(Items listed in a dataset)
================

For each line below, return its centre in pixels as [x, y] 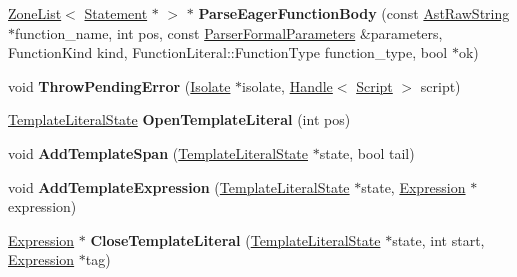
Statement [116, 13]
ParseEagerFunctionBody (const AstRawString [354, 13]
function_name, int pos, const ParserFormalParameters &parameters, [229, 32]
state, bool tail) [367, 152]
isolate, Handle [287, 85]
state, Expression [413, 186]
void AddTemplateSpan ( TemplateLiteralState [158, 152]
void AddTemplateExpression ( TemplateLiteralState [179, 186]
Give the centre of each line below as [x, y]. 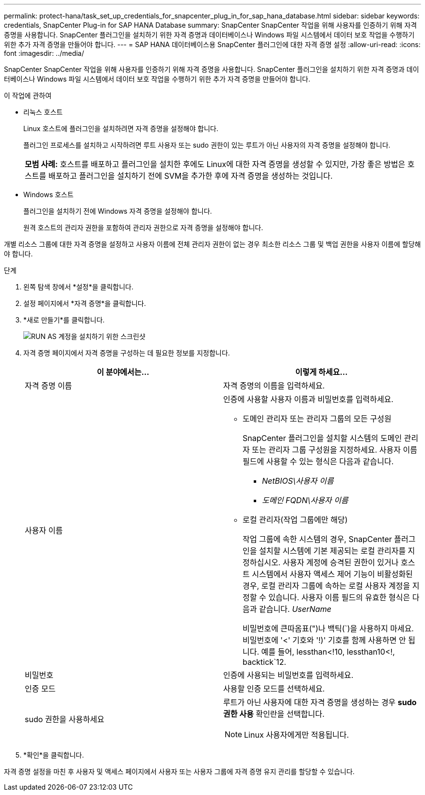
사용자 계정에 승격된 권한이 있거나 [341, 562]
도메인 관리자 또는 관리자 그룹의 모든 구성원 [317, 419]
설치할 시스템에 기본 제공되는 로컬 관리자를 [332, 551]
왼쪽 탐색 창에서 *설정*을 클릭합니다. [79, 287]
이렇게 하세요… [321, 372]
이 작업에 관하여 [28, 95]
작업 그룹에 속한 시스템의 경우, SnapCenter [317, 539]
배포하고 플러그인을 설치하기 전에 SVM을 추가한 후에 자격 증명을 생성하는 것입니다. [190, 176]
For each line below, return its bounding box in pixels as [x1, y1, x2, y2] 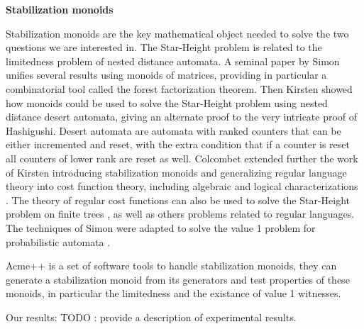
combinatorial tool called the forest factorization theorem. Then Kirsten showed [6, 81, 353, 96]
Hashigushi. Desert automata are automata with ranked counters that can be [6, 123, 341, 138]
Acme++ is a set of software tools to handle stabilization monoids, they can [6, 258, 337, 273]
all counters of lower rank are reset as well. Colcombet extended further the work [6, 150, 358, 165]
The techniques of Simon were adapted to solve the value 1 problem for [6, 220, 316, 235]
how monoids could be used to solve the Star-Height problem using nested [6, 95, 328, 110]
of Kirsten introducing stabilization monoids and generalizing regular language [6, 164, 347, 179]
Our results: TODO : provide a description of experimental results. [6, 309, 297, 324]
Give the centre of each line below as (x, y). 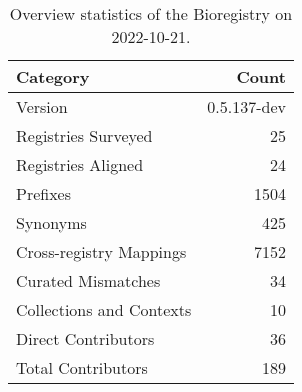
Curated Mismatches (88, 280)
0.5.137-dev (246, 106)
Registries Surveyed (84, 135)
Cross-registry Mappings (101, 251)
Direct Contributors (85, 338)
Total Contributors (82, 367)
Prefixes (44, 193)
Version (42, 106)
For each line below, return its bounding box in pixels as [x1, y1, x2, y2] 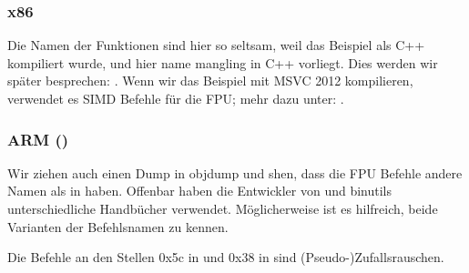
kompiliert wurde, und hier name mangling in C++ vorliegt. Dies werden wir [7, 53, 438, 72]
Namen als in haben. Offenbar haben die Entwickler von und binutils [7, 181, 393, 200]
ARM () [7, 127, 69, 150]
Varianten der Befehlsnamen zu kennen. [7, 217, 229, 236]
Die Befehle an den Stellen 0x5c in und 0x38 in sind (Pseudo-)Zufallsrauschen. [7, 248, 444, 267]
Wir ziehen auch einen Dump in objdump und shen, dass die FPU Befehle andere [7, 163, 463, 182]
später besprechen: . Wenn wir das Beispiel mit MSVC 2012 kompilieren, [7, 71, 413, 90]
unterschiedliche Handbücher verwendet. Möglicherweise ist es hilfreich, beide [7, 199, 438, 217]

================

The output is the stretch above from the line with "void AddTemplateSpan ( TemplateLiteralState" through the line with "Give the centre of each line below as (x, y).", copied word for word with both ends kept and every picture dropped.

void AddTemplateSpan ( TemplateLiteralState [158, 152]
void AddTemplateExpression ( TemplateLiteralState [179, 186]
Give the centre of each line below as [x, y]. 
사용자 계정에 승격된 권한이 있거나 [341, 562]
도메인 관리자 또는 관리자 그룹의 모든 구성원 [317, 419]
설치할 시스템에 기본 제공되는 로컬 관리자를 [332, 551]
왼쪽 탐색 창에서 *설정*을 클릭합니다. [79, 287]
이렇게 하세요… [321, 372]
이 작업에 관하여 [28, 95]
작업 그룹에 속한 시스템의 경우, SnapCenter [317, 539]
배포하고 플러그인을 설치하기 전에 SVM을 추가한 후에 자격 증명을 생성하는 것입니다. [190, 176]
For each line below, return its bounding box in pixels as [x1, y1, x2, y2] 
combinatorial tool called the forest factorization theorem. Then Kirsten showed [6, 81, 353, 96]
Hashigushi. Desert automata are automata with ranked counters that can be [6, 123, 341, 138]
Acme++ is a set of software tools to handle stabilization monoids, they can [6, 258, 337, 273]
all counters of lower rank are reset as well. Colcombet extended further the work [6, 150, 358, 165]
The techniques of Simon were adapted to solve the value 1 problem for [6, 220, 316, 235]
how monoids could be used to solve the Star-Height problem using nested [6, 95, 328, 110]
of Kirsten introducing stabilization monoids and generalizing regular language [6, 164, 347, 179]
Our results: TODO : provide a description of experimental results. [6, 309, 297, 324]
Give the centre of each line below as (x, y). 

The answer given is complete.